Number of Instances : 214
Number of Attributes : 10
Attribute Information:

1. Id number: 1 to 214 
2. RI: refractive index 
3. Na: Sodium (unit measurement: weight percent in corresponding oxide, as are attributes 4-10) 
4. Mg: Magnesium 
5. Al: Aluminum 
6. Si: Silicon 
7. K: Potassium 
8. Ca: Calcium 
9. Ba: Barium 
10. Fe: Iron 
11. Type of glass: (class attribute) 
    1. building_windows_float_processed 
    2. building_windows_non_float_processed 
    3. vehicle_windows_float_processed 
    4. vehicle_windows_non_float_processed (none in this database) 
    5. containers 
    6. tableware 
    7. headlamps



In [5]:
# Dataset Splitting For Training and Testing
X, Y = load_data('glass', 'libsvm')
data = X
target = Y

data_train, data_test, target_train, target_test = train_test_split(data, target, test_size=0.33, random_state=42)

________________________________________________________________________________
[Memory] Calling __main__-E%3A-DM_Git-Classifier-__ipython-input__.get_data...
get_data()
_________________________________________________________get_data - 0.0s, 0.0min


In [6]:
# fit a Random Forest model to the data
cfTree = RandomForestClassifier(criterion='gini', max_depth=10, max_features='auto', max_leaf_nodes=10)

startTime = time.time()
cfTree.fit(data_train, target_train)
endTime = time.time()
timeDiff = endTime - startTime
print(timeDiff)

0.1873645782470703


In [7]:
# make predictions
expectedClass = target_test
predictedClass = cfTree.predict(data_test)

In [8]:
# summarize the fit of the model
#print(metrics.classification_report(expectedClass, predictedClass))

In [9]:
#print(metrics.confusion_matrix(expectedClass, predictedClass))

In [10]:
# Calculate accuracy percentage
def accuracy_metric(actual, predicted):
    correct = 0
    for i in range(len(actual)):
        if actual[i] == predicted[i]:
            correct += 1
    return correct / float(len(actual)) * 100.0

In [11]:
accuracy = accuracy_metric(expectedClass, predictedClass)
print(accuracy)

74.64788732394366


## Pruning
<table>
    <tr>
        <th>Split Criterion</th>
        <th>Max Depth</th>
        <th>Max Leaf Node</th>
        <th>Run time(in s)</th>
        <th>Accuracy(%)</th>
    </tr>
    <tr>
        <td>Gini</td>
        <td>2</td>
        <td>Default</td>
        <td>0.022</td>
        <td>60.56</td>
    </tr>
    <tr>
        <td>Gini</td>
        <td>10</td>
        <td>5</td>
        <td>0.025</td>
        <td>70.42</td>
    </tr>  
    <tr>
        <td>Gini</td>
        <td>5</td>
        <td>10</td>
        <td>0.036</td>
        <td>73.23</td>
    </tr>
    <tr>
        <td>Gini</td>
        <td>5</td>
        <td>5</td>
        <td>0.039</td>
        <td>70.42</td>
    </tr> 
    <tr>
        <td>Entropy</td>
        <td>5</td>
        <td>10</td>
        <td>0.039</td>
        <td>69.01</td>
    </tr> 
    <tr>
        <td>Entropy</td>
        <td>10</td>
        <td>10</td>
        <td>0.043</td>
        <td>69.01</td>
    </tr>
    <tr>
        <td>Entropy</td>
        <td>5</td>
        <td>5</td>
        <td>0.022</td>
        <td>61.97</td>
    </tr>
    <tr>
        <td>Entropy</td>
        <td>10</td>
        <td>5</td>
        <td>0.039</td>
        <td>60.56</td>
    </tr>
</table>

### Conclusion
* From the above we can deduce that Gini split is giving better accuracy than Entropy, So Gini Index can be the better option for the split criterion.

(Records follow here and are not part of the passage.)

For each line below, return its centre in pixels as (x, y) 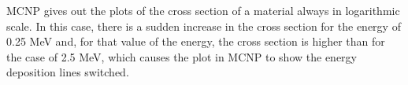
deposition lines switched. (68, 72)
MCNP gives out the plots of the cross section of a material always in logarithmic (203, 10)
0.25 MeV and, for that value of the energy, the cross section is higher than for (196, 41)
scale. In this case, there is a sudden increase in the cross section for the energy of (204, 26)
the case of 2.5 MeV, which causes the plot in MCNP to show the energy (182, 56)
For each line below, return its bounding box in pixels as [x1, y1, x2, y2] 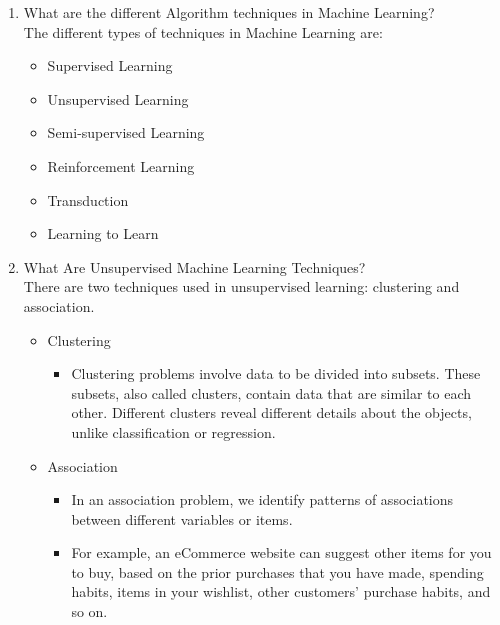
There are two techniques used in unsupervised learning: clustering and [23, 276, 460, 297]
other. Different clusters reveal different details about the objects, [71, 402, 472, 423]
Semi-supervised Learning [47, 122, 205, 143]
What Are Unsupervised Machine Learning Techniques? [23, 256, 366, 277]
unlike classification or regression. [71, 421, 276, 442]
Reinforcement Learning [47, 155, 195, 176]
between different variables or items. [71, 508, 293, 529]
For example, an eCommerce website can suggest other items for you [71, 542, 492, 563]
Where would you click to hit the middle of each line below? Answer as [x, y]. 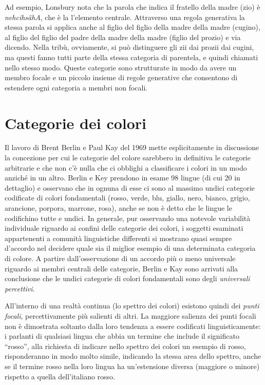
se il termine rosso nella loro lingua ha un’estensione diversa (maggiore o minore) [132, 366]
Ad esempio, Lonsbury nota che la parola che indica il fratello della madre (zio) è [132, 7]
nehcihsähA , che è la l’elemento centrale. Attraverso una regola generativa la [125, 17]
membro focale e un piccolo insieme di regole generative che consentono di [121, 77]
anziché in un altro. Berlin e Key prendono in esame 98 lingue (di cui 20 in [122, 178]
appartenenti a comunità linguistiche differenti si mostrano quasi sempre [118, 238]
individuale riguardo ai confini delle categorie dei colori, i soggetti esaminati [124, 228]
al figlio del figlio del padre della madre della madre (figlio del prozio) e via [123, 37]
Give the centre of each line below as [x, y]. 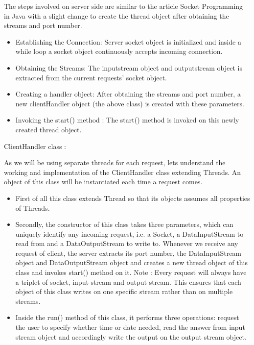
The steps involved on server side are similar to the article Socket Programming [124, 6]
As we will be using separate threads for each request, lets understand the [115, 162]
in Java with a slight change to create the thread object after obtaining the [116, 15]
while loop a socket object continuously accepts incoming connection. [119, 51]
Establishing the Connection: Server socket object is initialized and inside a [128, 41]
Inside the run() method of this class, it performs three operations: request [127, 317]
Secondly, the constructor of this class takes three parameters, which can [124, 224]
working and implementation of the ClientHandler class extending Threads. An [123, 172]
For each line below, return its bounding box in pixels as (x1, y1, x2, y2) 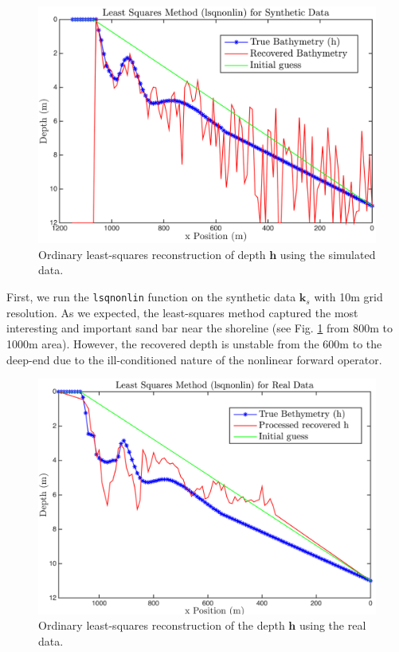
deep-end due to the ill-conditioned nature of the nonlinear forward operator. (6, 351, 382, 367)
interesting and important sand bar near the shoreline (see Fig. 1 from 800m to (6, 320, 393, 336)
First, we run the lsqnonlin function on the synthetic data (6, 289, 296, 305)
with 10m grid (314, 289, 383, 305)
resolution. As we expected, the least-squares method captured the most (6, 304, 358, 320)
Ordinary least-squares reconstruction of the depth (38, 617, 285, 634)
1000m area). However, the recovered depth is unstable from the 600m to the (6, 335, 382, 352)
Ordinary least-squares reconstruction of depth (38, 245, 266, 262)
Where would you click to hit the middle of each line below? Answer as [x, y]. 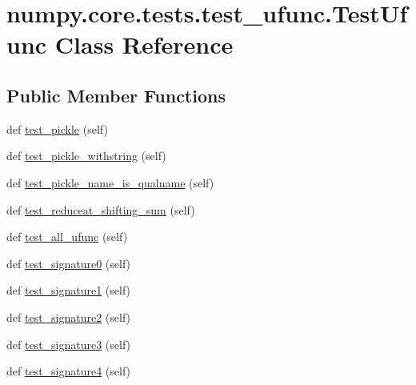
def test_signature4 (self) [69, 371]
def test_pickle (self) [57, 128]
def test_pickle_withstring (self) [86, 156]
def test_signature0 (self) [69, 263]
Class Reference [144, 44]
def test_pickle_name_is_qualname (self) [110, 182]
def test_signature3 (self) [69, 344]
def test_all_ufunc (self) [67, 237]
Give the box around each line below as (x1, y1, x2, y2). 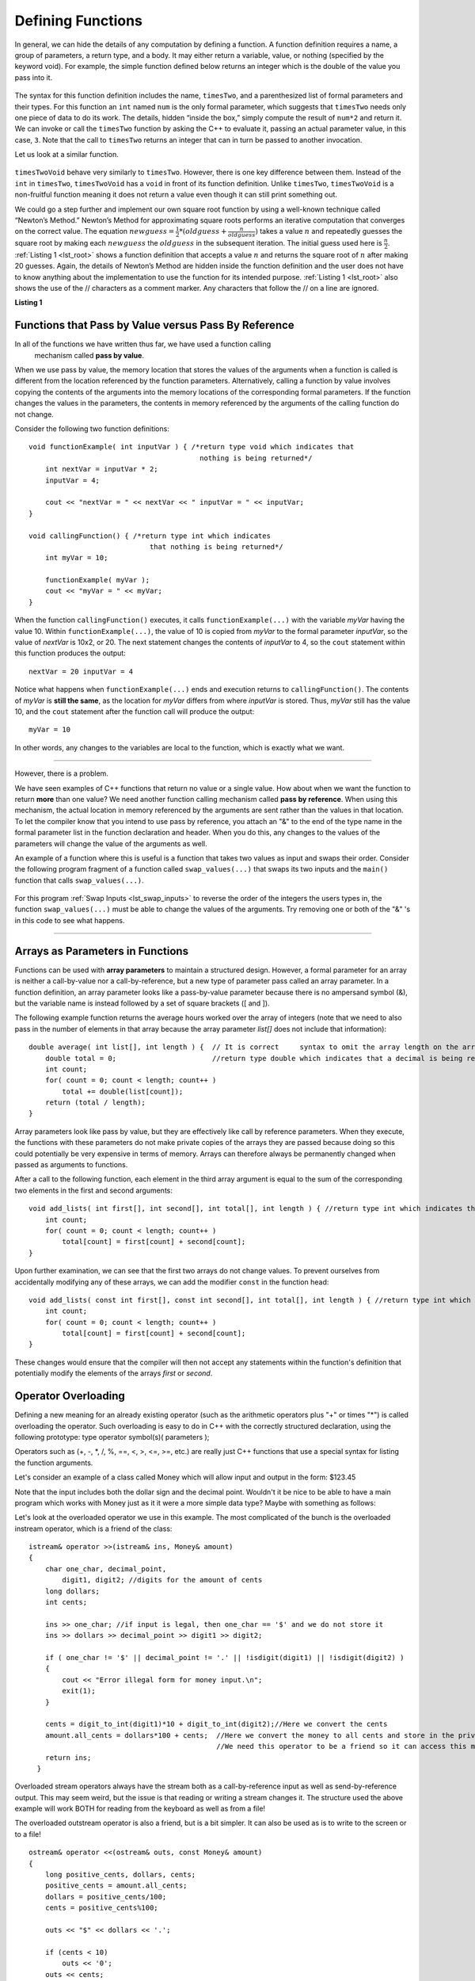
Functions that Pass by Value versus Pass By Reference (14, 319, 294, 332)
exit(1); (62, 1686, 96, 1696)
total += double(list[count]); (62, 1086, 184, 1096)
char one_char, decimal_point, (44, 1564, 167, 1573)
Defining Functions (14, 12, 142, 29)
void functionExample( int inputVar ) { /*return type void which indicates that (28, 442, 355, 452)
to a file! (14, 1829, 41, 1838)
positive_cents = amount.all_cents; (44, 1881, 188, 1890)

And the runtime for Gini Split is also very less as compared to entropy.
* In all the cases if we are increasing the number of leaf nodes, the accuracy is increasing.
* Random forest classifier handles the missing values.
* When we have more trees in the forest, random forest classifier won’t overfit the model.
* Can model the random forest classifier for categorical values also.